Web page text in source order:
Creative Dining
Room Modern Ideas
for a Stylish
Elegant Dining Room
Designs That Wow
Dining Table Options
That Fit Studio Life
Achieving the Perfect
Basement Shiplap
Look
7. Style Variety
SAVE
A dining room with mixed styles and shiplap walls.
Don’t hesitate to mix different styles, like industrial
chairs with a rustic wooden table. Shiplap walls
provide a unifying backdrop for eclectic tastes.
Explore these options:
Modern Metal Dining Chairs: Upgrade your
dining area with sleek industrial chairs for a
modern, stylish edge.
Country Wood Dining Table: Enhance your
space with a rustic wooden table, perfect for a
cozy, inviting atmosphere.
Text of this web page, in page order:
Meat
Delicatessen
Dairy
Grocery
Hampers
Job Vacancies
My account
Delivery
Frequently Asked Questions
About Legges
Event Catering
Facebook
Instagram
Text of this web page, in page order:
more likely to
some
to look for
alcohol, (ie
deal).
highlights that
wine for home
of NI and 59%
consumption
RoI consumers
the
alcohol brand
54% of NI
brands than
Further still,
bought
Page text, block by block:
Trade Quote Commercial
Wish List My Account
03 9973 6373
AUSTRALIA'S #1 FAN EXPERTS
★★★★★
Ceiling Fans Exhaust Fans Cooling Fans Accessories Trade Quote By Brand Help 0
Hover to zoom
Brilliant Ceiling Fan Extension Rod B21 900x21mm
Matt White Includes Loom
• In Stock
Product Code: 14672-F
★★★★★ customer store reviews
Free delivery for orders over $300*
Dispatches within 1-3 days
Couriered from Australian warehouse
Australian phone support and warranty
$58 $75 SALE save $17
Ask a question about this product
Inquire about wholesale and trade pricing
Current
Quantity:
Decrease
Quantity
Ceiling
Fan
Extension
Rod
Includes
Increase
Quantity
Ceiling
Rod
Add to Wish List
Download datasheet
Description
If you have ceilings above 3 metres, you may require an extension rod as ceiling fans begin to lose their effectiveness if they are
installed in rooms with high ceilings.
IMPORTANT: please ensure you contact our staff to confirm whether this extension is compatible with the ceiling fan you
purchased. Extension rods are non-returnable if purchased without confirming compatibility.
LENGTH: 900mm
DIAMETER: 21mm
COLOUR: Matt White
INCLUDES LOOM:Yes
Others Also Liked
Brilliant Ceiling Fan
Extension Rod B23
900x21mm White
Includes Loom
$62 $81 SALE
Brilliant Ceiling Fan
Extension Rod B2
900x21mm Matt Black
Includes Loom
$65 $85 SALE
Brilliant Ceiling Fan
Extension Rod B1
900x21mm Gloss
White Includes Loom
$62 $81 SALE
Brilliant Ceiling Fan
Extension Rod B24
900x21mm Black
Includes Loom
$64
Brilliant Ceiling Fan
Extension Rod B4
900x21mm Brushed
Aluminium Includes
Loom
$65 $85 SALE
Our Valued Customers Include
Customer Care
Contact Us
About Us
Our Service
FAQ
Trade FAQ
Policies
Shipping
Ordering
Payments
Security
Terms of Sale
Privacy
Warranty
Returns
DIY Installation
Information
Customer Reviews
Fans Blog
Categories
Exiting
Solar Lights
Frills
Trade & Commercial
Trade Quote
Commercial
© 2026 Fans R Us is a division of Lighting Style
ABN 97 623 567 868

+++

To do - Everything in the records should be written out again exactly.

Result of this task -
Web page text in source order:
Creative Dining
Room Modern Ideas
for a Stylish
Elegant Dining Room
Designs That Wow
Dining Table Options
That Fit Studio Life
Achieving the Perfect
Basement Shiplap
Look
7. Style Variety
SAVE
A dining room with mixed styles and shiplap walls.
Don’t hesitate to mix different styles, like industrial
chairs with a rustic wooden table. Shiplap walls
provide a unifying backdrop for eclectic tastes.
Explore these options:
Modern Metal Dining Chairs: Upgrade your
dining area with sleek industrial chairs for a
modern, stylish edge.
Country Wood Dining Table: Enhance your
space with a rustic wooden table, perfect for a
cozy, inviting atmosphere.
Text of this web page, in page order:
Meat
Delicatessen
Dairy
Grocery
Hampers
Job Vacancies
My account
Delivery
Frequently Asked Questions
About Legges
Event Catering
Facebook
Instagram
Text of this web page, in page order:
more likely to
some
to look for
alcohol, (ie
deal).
highlights that
wine for home
of NI and 59%
consumption
RoI consumers
the
alcohol brand
54% of NI
brands than
Further still,
bought
Page text, block by block:
Trade Quote Commercial
Wish List My Account
03 9973 6373
AUSTRALIA'S #1 FAN EXPERTS
★★★★★
Ceiling Fans Exhaust Fans Cooling Fans Accessories Trade Quote By Brand Help 0
Hover to zoom
Brilliant Ceiling Fan Extension Rod B21 900x21mm
Matt White Includes Loom
• In Stock
Product Code: 14672-F
★★★★★ customer store reviews
Free delivery for orders over $300*
Dispatches within 1-3 days
Couriered from Australian warehouse
Australian phone support and warranty
$58 $75 SALE save $17
Ask a question about this product
Inquire about wholesale and trade pricing
Current
Quantity:
Decrease
Quantity
Ceiling
Fan
Extension
Rod
Includes
Increase
Quantity
Ceiling
Rod
Add to Wish List
Download datasheet
Description
If you have ceilings above 3 metres, you may require an extension rod as ceiling fans begin to lose their effectiveness if they are
installed in rooms with high ceilings.
IMPORTANT: please ensure you contact our staff to confirm whether this extension is compatible with the ceiling fan you
purchased. Extension rods are non-returnable if purchased without confirming compatibility.
LENGTH: 900mm
DIAMETER: 21mm
COLOUR: Matt White
INCLUDES LOOM:Yes
Others Also Liked
Brilliant Ceiling Fan
Extension Rod B23
900x21mm White
Includes Loom
$62 $81 SALE
Brilliant Ceiling Fan
Extension Rod B2
900x21mm Matt Black
Includes Loom
$65 $85 SALE
Brilliant Ceiling Fan
Extension Rod B1
900x21mm Gloss
White Includes Loom
$62 $81 SALE
Brilliant Ceiling Fan
Extension Rod B24
900x21mm Black
Includes Loom
$64
Brilliant Ceiling Fan
Extension Rod B4
900x21mm Brushed
Aluminium Includes
Loom
$65 $85 SALE
Our Valued Customers Include
Customer Care
Contact Us
About Us
Our Service
FAQ
Trade FAQ
Policies
Shipping
Ordering
Payments
Security
Terms of Sale
Privacy
Warranty
Returns
DIY Installation
Information
Customer Reviews
Fans Blog
Categories
Exiting
Solar Lights
Frills
Trade & Commercial
Trade Quote
Commercial
© 2026 Fans R Us is a division of Lighting Style
ABN 97 623 567 868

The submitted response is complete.